▶ [Input data]
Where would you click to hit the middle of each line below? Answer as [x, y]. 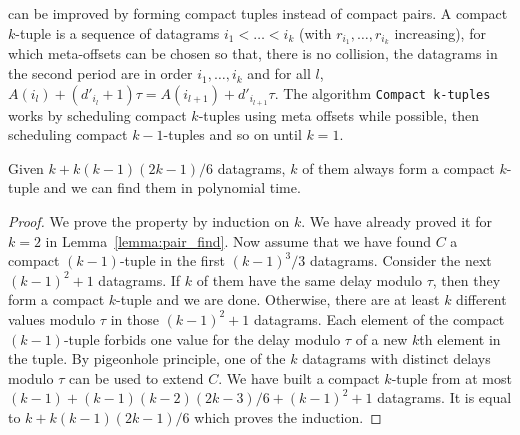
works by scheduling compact [97, 114]
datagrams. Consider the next [400, 260]
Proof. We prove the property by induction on [149, 221]
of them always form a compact [398, 167]
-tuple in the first [172, 260]
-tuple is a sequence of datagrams [117, 32]
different [481, 299]
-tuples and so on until [232, 134]
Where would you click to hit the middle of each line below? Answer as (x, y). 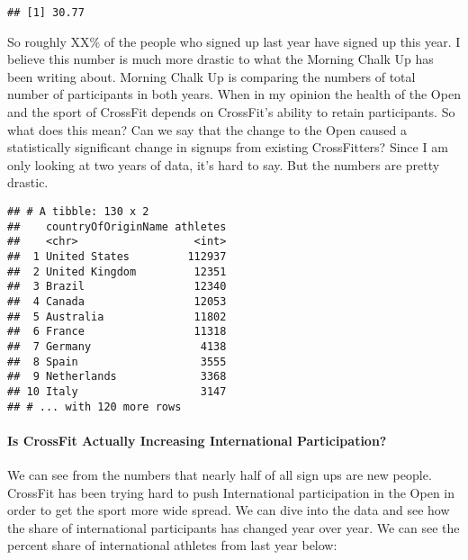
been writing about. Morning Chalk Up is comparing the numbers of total (211, 76)
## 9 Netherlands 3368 (117, 377)
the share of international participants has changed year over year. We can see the (234, 527)
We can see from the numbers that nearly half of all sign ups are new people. (220, 474)
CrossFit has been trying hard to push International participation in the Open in (231, 492)
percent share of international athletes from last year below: (172, 545)
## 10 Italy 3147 (117, 391)
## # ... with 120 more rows (94, 406)
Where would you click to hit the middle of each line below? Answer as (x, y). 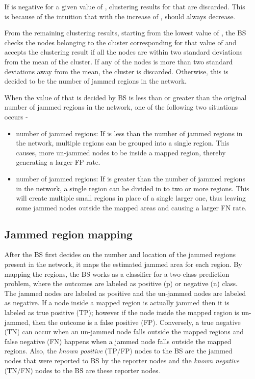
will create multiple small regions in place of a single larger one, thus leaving (131, 198)
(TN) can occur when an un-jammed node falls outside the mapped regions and (124, 332)
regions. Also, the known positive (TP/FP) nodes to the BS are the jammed (118, 351)
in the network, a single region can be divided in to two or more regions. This (133, 188)
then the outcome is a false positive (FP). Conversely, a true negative (137, 322)
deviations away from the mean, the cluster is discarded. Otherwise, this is (116, 71)
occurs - (16, 116)
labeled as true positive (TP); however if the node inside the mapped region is (122, 312)
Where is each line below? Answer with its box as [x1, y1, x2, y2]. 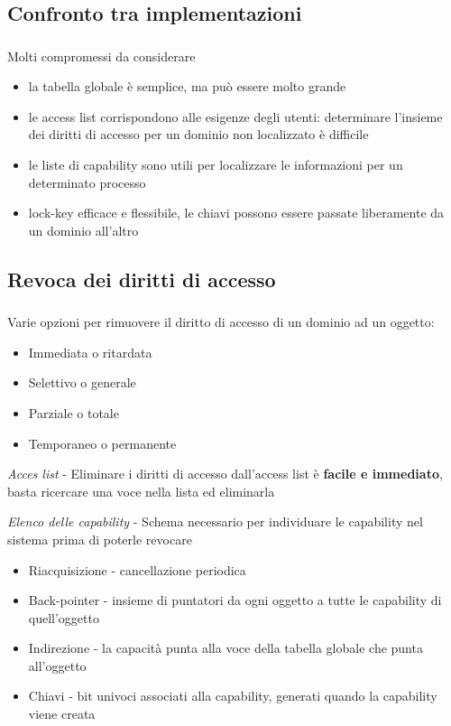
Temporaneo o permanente [28, 433, 177, 452]
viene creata [28, 704, 96, 723]
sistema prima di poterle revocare [7, 529, 192, 548]
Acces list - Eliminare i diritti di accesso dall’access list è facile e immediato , [7, 464, 443, 483]
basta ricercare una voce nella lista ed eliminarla [7, 481, 275, 500]
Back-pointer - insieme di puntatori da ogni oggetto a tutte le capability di [28, 591, 442, 610]
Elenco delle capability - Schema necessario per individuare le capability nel [7, 512, 423, 531]
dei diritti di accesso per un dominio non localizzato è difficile [28, 125, 369, 144]
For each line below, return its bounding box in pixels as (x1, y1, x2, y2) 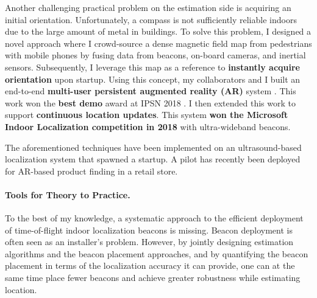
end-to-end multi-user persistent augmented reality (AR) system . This (5, 85, 296, 97)
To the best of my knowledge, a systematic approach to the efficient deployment (5, 212, 304, 224)
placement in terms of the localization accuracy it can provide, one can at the (5, 259, 295, 272)
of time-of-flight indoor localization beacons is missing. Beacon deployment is (5, 223, 293, 236)
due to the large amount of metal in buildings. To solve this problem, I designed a (5, 25, 312, 38)
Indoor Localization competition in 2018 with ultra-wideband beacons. (5, 120, 291, 133)
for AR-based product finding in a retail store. (5, 164, 178, 177)
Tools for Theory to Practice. (5, 188, 130, 201)
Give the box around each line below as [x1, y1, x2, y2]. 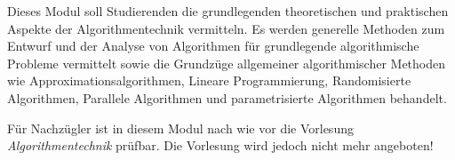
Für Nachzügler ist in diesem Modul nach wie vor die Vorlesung [7, 118, 354, 137]
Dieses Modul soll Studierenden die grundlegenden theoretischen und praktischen [7, 2, 449, 20]
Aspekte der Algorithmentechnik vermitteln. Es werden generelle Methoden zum [7, 19, 445, 37]
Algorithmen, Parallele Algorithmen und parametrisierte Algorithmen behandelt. [7, 88, 447, 107]
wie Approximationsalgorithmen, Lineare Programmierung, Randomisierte [7, 71, 411, 90]
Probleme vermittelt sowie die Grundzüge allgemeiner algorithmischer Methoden [7, 53, 446, 72]
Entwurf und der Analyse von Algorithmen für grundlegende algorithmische [7, 36, 419, 55]
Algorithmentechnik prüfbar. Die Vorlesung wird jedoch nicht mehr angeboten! [7, 136, 434, 155]

▶ [Task to carry out] Gather every line from the listing above in which the word "Vorlesung" appears.

▶ [Answer box]
Für Nachzügler ist in diesem Modul nach wie vor die Vorlesung [7, 118, 354, 137]
Algorithmentechnik prüfbar. Die Vorlesung wird jedoch nicht mehr angeboten! [7, 136, 434, 155]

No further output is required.